• Assignment: Copy every record below exactly, leaving out any pictures.

• Dataset items:
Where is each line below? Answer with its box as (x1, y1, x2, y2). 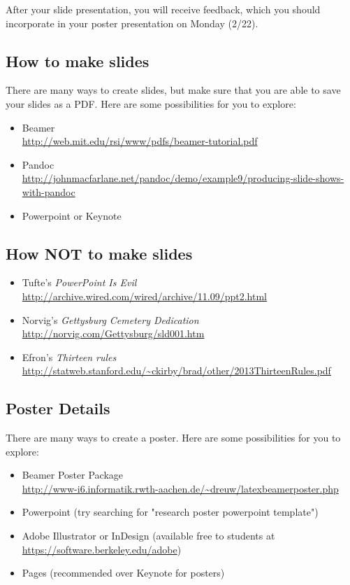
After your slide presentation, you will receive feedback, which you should (6, 2, 321, 16)
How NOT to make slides (6, 242, 193, 264)
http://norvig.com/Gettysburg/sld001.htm (22, 326, 205, 341)
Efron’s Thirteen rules (22, 349, 117, 364)
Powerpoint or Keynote (22, 208, 122, 223)
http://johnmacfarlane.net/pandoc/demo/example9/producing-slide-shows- (22, 171, 344, 185)
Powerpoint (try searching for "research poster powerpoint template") (22, 505, 319, 519)
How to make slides (6, 50, 150, 71)
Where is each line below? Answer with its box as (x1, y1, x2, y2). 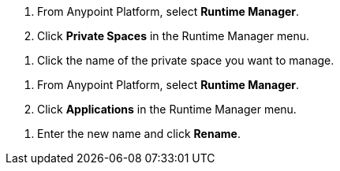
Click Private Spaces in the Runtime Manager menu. (37, 29, 309, 43)
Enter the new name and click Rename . (37, 127, 241, 140)
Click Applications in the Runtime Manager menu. (37, 102, 297, 116)
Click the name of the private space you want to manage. (37, 54, 334, 67)
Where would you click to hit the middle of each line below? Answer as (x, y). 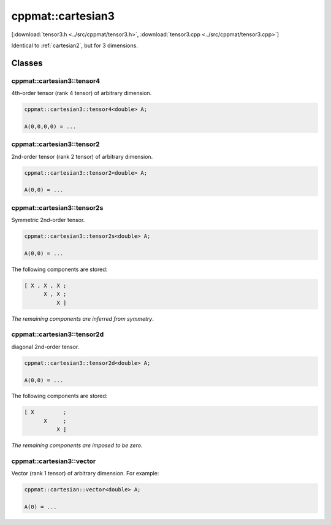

• Solution:
Where is each line below? Answer with its box as (x1, y1, x2, y2). 
After your slide presentation, you will receive feedback, which you should (6, 2, 321, 16)
How NOT to make slides (6, 242, 193, 264)
http://norvig.com/Gettysburg/sld001.htm (22, 326, 205, 341)
Efron’s Thirteen rules (22, 349, 117, 364)
Powerpoint or Keynote (22, 208, 122, 223)
http://johnmacfarlane.net/pandoc/demo/example9/producing-slide-shows- (22, 171, 344, 185)
Powerpoint (try searching for "research poster powerpoint template") (22, 505, 319, 519)
How to make slides (6, 50, 150, 71)
Where is each line below? Answer with its box as (x1, y1, x2, y2). 
Click Private Spaces in the Runtime Manager menu. (37, 29, 309, 43)
Enter the new name and click Rename . (37, 127, 241, 140)
Click Applications in the Runtime Manager menu. (37, 102, 297, 116)
Click the name of the private space you want to manage. (37, 54, 334, 67)
Where would you click to hit the middle of each line below? Answer as (x, y). 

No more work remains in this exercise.